By photographing individual shrimps, we found that redness increased with depth of capture. This is in accordance with the predictions of Foxton (Foxton, 1970) and Herring and Roe (Herring and Roe, 1988) pointing out that by having large chromatophores and hence the ability to have a variable level of colouration, Sergestes should optimize its cryptic colouration to depth and time. Yet, such patterns have until now not been objectively documented for these shrimps. To be inconspicuous, Sergestes has internal photophores (light organs) functioning in countershading. Their downward-directed bioluminescence has a spectral emission (Widder ), angular distribution (Latz and Case, 1982) and irradiance (Warner ), all consistent with a camouflage function. The ability of the shrimp to alter body colouration provides yet another way to adapt to the prevailing light regime.

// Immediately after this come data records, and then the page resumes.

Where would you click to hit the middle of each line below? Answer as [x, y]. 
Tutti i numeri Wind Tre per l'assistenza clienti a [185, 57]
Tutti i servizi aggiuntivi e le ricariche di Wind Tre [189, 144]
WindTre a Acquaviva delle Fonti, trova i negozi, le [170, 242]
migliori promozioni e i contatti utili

Variance in redness also increased with depth. Furthermore, during daytime, individuals caught above 100 m were significantly less red than those found below 200 m. However, at night-time only individuals found below 300 m had significantly higher mean redness than those caught higher in the water column. One possible explanation of why several low-coloured individuals were found in mid-waters at night is that these individuals had just arrived from a visit to upper layers and had not yet adjusted their colouration to the light regime at the depth of capture. Another possibility could be that they were late migrators or even or return migrators from an earlier feeding during this night, which were pre-adjusted to light conditions in the upper waters. This could be tested in future studies with more comprehensive analyses of stomach contents.

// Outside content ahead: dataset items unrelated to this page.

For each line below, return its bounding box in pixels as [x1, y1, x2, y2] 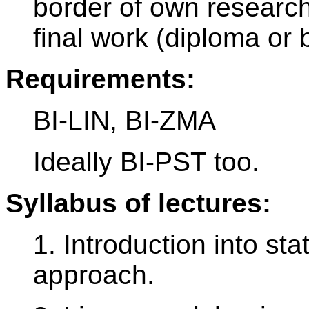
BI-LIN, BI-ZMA [33, 106, 216, 136]
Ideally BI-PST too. [33, 147, 259, 177]
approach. [33, 260, 154, 290]
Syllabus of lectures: [6, 188, 271, 219]
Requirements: [6, 64, 195, 94]
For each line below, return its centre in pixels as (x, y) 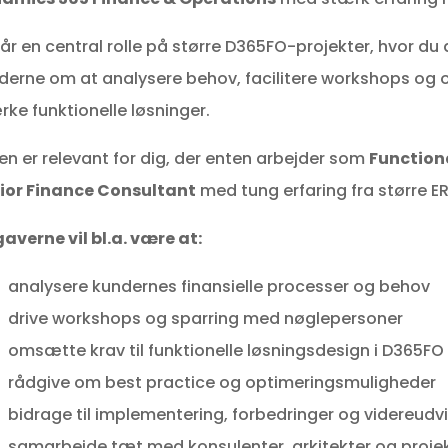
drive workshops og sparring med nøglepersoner (205, 319)
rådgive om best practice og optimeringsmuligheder (221, 383)
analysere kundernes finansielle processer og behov (218, 287)
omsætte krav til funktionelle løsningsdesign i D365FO (225, 351)
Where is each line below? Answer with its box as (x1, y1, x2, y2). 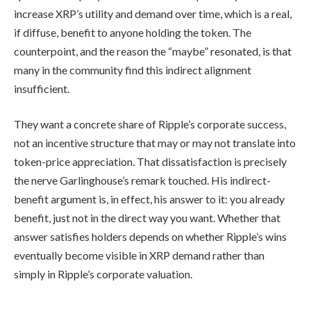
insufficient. (14, 81, 69, 95)
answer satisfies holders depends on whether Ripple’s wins (14, 230, 287, 244)
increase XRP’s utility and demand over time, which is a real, (14, 6, 292, 20)
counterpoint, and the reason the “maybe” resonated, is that (14, 44, 292, 58)
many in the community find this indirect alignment (14, 62, 251, 76)
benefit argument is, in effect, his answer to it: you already (14, 192, 285, 206)
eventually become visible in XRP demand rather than (14, 249, 264, 262)
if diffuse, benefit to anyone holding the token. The (14, 25, 251, 39)

Very few individuals captured during the day had visible gut contents, while this proportion increased markedly already early at night. That feeding mainly seemed to take place at night has also been reported for other vertically migrating species of Sergestes [S. lucens (Omori and Gluck, 1979), S. similis (Judkins and Fleminger, 1972)]. The WP2 net samples also showed that number of copepods (i.e. potential prey) was by far highest in the upper 50 m. We only have daytime zooplankton samples, and night-time samples might have shown an even higher proportion of prey in upper waters. We believe that the upward vertical migrations in Sergestes most likely were hunger-driven. The hunger/satiation hypothesis (see Pearre, 2003) predicts that animals should make short intermittent forays into surface waters where there is high food concentration, but also an increased risk of predation, and then return to intermediate depths to reduce risks they digest. Our results are consistent with this prediction.

FUNDING

This study was supported by the Norwegian Research Council.